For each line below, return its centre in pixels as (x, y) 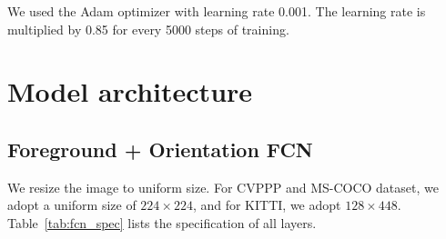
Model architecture (130, 91)
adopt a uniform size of (72, 205)
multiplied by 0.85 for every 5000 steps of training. (148, 29)
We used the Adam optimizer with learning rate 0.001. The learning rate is (217, 11)
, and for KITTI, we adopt (267, 205)
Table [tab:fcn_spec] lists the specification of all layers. (162, 222)
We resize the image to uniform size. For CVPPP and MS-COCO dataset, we (223, 187)
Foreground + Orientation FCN (160, 149)
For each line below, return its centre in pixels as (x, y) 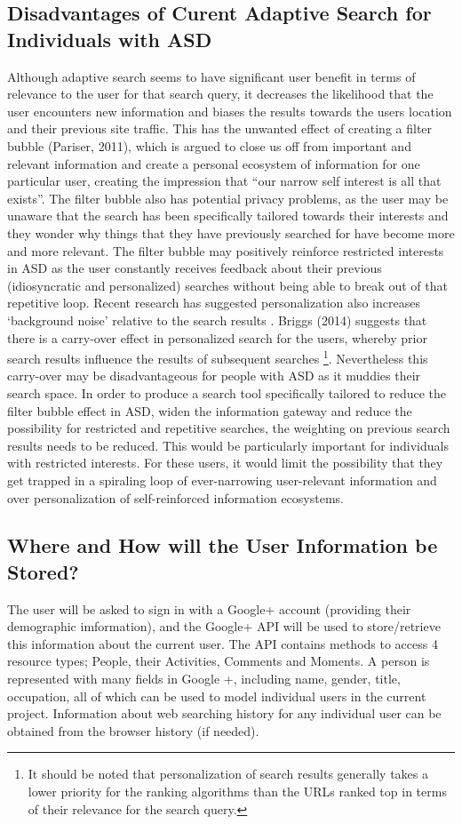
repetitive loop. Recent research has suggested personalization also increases (214, 303)
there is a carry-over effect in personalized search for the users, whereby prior (217, 337)
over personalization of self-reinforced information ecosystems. (175, 497)
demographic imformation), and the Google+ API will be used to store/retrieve (224, 626)
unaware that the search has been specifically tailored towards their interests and (228, 216)
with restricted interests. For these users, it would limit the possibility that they (225, 463)
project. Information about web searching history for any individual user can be (224, 713)
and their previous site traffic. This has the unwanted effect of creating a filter (220, 128)
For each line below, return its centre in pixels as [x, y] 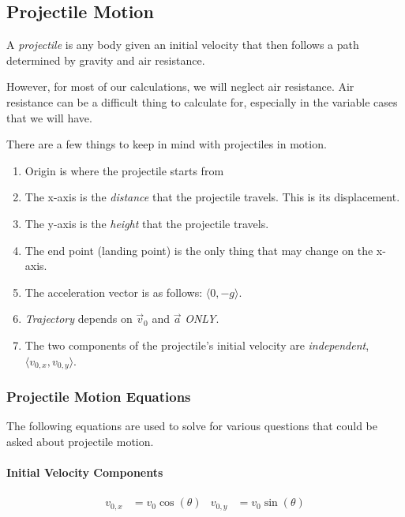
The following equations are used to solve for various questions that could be [192, 426]
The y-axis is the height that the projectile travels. [147, 223]
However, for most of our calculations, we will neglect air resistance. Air [180, 86]
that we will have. [49, 117]
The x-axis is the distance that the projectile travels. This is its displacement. [212, 197]
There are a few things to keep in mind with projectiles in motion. [167, 144]
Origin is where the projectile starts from [124, 170]
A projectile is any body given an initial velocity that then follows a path [183, 45]
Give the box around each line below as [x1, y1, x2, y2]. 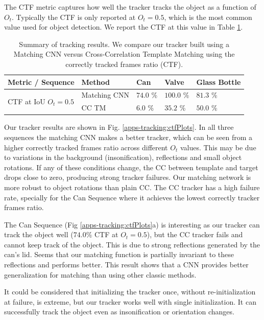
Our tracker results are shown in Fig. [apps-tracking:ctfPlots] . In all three [4, 122, 234, 132]
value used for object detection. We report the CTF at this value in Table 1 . [4, 21, 243, 32]
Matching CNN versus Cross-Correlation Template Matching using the [13, 49, 235, 59]
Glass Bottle [196, 76, 241, 87]
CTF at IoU [8, 96, 45, 106]
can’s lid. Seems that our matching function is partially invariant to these [4, 249, 234, 260]
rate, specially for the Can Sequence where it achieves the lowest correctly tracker [4, 192, 260, 202]
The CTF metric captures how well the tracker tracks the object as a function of [4, 2, 256, 12]

────────────────────

▶ _Work to complete_
I need every line of the material that includes "over", so please copy them out.

▶ _Answer to this problem_
there is a carry-over effect in personalized search for the users, whereby prior (217, 337)
over personalization of self-reinforced information ecosystems. (175, 497)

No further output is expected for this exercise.